━━ Working data

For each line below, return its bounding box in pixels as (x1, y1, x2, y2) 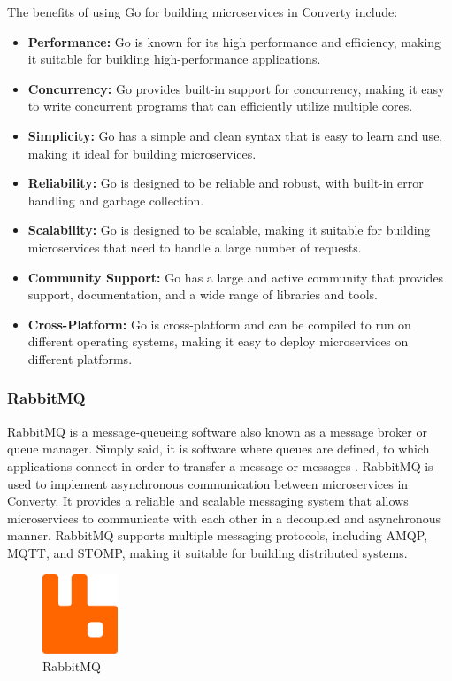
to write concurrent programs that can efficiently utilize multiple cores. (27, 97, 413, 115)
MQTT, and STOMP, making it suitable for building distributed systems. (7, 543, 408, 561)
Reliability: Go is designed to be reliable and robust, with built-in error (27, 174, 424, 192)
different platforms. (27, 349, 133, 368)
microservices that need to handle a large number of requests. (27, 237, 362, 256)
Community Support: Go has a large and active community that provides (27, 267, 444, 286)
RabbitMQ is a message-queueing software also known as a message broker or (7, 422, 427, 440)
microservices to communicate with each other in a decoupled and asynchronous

━━━━

§ Assignment
What you return must match, line for line, the data from the line containing "MQTT, and STOMP, making" to its end, both ends included.

§ Solution to the problem
MQTT, and STOMP, making it suitable for building distributed systems. (7, 543, 408, 561)
Reliability: Go is designed to be reliable and robust, with built-in error (27, 174, 424, 192)
different platforms. (27, 349, 133, 368)
microservices that need to handle a large number of requests. (27, 237, 362, 256)
Community Support: Go has a large and active community that provides (27, 267, 444, 286)
RabbitMQ is a message-queueing software also known as a message broker or (7, 422, 427, 440)
microservices to communicate with each other in a decoupled and asynchronous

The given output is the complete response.